▶ _Exercise description_
Copy all lines below that use the word "foods".

Records from a data collection:
******

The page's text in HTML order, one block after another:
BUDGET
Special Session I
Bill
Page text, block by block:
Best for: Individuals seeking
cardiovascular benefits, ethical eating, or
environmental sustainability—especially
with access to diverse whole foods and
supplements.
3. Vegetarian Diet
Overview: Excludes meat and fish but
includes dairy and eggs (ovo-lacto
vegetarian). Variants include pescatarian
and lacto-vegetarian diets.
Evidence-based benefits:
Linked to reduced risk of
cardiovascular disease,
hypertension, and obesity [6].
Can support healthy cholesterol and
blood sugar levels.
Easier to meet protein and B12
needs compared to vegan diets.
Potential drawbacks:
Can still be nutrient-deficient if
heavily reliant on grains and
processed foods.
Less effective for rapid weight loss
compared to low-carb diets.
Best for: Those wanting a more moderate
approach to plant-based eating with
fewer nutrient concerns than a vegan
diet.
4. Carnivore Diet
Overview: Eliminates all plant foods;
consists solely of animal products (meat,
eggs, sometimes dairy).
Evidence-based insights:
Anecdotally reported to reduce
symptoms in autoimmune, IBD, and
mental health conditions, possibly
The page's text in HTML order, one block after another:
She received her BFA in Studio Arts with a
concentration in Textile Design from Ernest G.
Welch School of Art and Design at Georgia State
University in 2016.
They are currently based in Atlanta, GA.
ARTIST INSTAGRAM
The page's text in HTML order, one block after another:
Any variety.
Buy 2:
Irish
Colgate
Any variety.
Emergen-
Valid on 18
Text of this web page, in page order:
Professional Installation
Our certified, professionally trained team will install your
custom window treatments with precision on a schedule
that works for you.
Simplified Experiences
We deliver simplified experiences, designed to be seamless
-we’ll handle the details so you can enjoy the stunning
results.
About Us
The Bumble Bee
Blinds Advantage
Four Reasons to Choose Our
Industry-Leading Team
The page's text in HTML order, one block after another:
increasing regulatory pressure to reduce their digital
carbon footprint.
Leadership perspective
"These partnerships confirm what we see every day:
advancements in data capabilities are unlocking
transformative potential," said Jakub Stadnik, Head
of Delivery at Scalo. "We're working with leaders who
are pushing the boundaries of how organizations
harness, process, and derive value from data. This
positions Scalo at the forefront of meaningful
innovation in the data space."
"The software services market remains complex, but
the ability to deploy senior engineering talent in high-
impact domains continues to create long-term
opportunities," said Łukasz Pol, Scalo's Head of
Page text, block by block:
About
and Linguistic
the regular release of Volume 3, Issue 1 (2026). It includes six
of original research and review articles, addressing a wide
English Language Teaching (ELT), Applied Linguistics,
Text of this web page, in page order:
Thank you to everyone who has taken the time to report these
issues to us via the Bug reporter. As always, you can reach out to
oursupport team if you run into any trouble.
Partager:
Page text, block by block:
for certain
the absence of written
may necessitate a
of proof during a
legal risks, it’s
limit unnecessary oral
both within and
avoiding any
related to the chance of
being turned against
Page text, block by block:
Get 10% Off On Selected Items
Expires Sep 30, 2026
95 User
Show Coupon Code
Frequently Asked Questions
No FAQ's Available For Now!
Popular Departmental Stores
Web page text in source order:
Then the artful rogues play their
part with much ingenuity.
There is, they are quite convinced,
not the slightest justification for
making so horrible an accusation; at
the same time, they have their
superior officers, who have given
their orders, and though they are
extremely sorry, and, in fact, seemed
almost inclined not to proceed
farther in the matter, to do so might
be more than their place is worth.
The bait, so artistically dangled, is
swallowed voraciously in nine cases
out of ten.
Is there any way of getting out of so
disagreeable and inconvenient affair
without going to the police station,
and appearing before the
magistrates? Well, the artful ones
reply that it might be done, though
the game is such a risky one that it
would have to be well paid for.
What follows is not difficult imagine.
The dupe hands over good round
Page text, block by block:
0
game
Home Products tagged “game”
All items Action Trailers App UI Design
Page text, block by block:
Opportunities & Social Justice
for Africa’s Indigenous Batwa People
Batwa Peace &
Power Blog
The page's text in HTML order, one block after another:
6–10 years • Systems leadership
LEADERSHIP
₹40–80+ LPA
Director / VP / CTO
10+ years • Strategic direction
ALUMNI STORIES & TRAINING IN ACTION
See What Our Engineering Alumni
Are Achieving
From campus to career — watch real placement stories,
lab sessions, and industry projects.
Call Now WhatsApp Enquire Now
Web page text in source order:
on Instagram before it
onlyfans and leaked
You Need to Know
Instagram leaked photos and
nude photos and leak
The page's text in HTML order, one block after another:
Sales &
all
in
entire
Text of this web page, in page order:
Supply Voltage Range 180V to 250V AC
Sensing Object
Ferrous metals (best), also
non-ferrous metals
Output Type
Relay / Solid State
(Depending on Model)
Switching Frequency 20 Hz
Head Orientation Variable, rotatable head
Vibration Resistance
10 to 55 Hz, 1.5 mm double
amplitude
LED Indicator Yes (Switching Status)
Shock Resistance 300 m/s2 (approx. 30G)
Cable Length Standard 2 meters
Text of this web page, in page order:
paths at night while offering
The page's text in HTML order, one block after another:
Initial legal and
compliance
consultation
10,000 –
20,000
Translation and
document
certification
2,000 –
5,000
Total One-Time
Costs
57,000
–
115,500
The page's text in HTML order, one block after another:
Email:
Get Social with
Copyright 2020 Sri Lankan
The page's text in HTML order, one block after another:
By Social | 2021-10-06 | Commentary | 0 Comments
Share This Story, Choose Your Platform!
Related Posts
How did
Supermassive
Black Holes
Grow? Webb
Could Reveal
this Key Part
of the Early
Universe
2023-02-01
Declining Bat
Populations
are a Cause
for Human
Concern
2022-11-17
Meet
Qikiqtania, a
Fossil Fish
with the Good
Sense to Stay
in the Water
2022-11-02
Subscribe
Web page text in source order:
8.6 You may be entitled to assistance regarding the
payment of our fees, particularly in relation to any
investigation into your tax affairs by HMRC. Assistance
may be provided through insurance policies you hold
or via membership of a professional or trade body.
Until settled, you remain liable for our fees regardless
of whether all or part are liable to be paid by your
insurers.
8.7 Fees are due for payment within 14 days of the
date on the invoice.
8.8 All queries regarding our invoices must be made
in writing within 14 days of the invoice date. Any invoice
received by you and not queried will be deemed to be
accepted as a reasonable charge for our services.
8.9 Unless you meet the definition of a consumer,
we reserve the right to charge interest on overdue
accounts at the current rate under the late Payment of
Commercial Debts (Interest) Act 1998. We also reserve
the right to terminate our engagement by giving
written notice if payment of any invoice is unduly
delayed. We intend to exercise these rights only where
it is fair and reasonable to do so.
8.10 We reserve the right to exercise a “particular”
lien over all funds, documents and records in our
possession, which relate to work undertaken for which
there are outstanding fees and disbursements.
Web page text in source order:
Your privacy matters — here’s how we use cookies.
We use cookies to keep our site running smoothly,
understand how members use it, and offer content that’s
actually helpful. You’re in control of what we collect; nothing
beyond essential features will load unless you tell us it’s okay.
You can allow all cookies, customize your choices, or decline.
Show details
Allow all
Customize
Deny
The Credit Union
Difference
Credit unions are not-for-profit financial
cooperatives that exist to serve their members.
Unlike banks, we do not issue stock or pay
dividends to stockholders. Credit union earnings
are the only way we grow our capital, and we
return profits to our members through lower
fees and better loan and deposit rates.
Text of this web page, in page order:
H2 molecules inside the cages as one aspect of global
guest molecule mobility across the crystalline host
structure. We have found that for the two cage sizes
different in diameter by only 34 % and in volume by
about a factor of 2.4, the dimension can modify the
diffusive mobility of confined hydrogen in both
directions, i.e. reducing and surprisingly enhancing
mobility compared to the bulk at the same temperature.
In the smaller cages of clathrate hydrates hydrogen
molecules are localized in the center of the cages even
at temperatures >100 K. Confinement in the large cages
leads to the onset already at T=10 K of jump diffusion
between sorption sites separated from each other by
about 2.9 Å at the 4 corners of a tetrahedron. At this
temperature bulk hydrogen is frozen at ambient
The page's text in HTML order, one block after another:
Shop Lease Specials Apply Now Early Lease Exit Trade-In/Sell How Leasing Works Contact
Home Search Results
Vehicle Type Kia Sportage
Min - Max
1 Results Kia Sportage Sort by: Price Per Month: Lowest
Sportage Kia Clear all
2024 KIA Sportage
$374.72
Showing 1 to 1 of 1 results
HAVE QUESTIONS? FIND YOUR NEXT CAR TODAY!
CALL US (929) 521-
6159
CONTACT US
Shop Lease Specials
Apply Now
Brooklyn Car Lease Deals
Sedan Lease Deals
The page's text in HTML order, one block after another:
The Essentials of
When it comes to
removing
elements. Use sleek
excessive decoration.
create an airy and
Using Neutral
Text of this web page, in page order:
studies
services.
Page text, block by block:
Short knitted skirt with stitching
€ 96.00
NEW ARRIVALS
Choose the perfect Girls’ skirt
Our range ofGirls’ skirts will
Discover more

******

▶ _Answer space_
with access to diverse whole foods and
processed foods.
Overview: Eliminates all plant foods;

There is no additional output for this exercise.